As she spoke, three representatives of the Maricopa County Republicans paced behind a fence, trying to get the attention of journalists.
Jannell Soyster Buchhold, a member of the county party’s executive team, handed out press releases after Ward finished speaking.
In the press statement, county GOP Chair Linda Brickman said she refused to sign off and certify the L&A test on Wednesday over widely debunked concerns about the Dominion Voting System machines the county uses.
“I believe it is premature for any certification until the Maricopa County Board of Supervisors (BOS) addresses … all these reported irregularities and documented concerts over the Dominion Voting System,” she said.
Brickman went further than Ward in her requests, calling for interviewing all county election department staff about irregularities with the tabulation process, an audit to determine “legal votes” and a hand count of all ballots.
“Using hundreds of lawyers and investigators from both the County Attorney and Attorney General’s offices … is the only way for the (board of supervisors) to restore the integrity of the election voting process and the legitimate, legal votes cast by citizens of Maricopa County,” Brickman said in the written statement.
In a letter published Tuesday, Maricopa County Board of Supervisors Chair Clint Hickman said “evidence overwhelmingly shows the system used in Maricopa County is accurate and provided voters with a reliable election.”

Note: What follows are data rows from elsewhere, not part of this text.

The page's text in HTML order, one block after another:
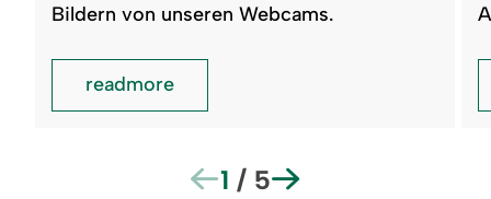
Bildern von unseren Webcams.
readmore
1 / 5
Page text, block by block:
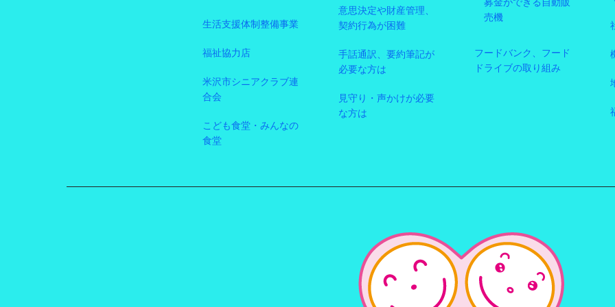
生活支援体制整備事業
福祉協力店
米沢市シニアクラブ連
合会
こども食堂・みんなの
食堂
意思決定や財産管理、
契約行為が困難
手話通訳、要約筆記が
必要な方は
見守り・声かけが必要
な方は
売機
フードバンク、フード
ドライブの取り組み
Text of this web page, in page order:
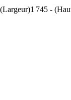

“Board members listened to and considered many theories about the election results. We asked, and continue to ask, critical questions of County staff and none of these theories have proven true or raised the possibility the outcome of the election would be different,” Hickman said. “It is time to dial back the rhetoric, rumors, and false claims.”
Arizona law does allow for a hand recount under certain thresholds, but they are rare.
State law requires counties to canvass their elections by Nov. 23.
Scottsdale resident Bill, who preferred to withhold his last name from publication due to concerns of being targeted for his opinions on the election, supports a hand recount as well. He stood on Wednesday morning outside the county elections building, where hundreds of Trump supporters, including conspiracy theorists, have gathered to protest what they perceive as election fraud.
He played a drum and chanted, “Audit the vote!” “What are you hiding?” and “Stop the steal!”
Bill said he believes a “multi-channel corruption” scheme took place in Arizona to “manipulate the count.” While the voting infrastructure and procedures in Arizona haven’t changed in recent elections, he believes the 2020 General Election was targeted by bad actors.
“Criminals rob the bank when the money is there. The stakes weren’t there (before),” he said.
He said the demands of the Republicans and Trump supporters who have gathered for two tweeks to protest election outcomes were reasonable.
“People are not demanding crazy stuff,” he said. “One of the most important things is to restore confidence in the system through a thorough hand count with very involved bipartisan observers. It may take a bit of time, but the unity that results will be well worth it.”
Republicans also demanded a hand recount in Georgia, which was completed late Wednesday and the results of which will be made public Thursday. However, it hasn’t produced unity: Although Trump gained votes on Biden in that state, Biden is still expected to be the victor.
Trump on Wednesday tweeted that the recount was “a joke,” and Republicans derided it, continuing to insist that Trump only lost because of fraud.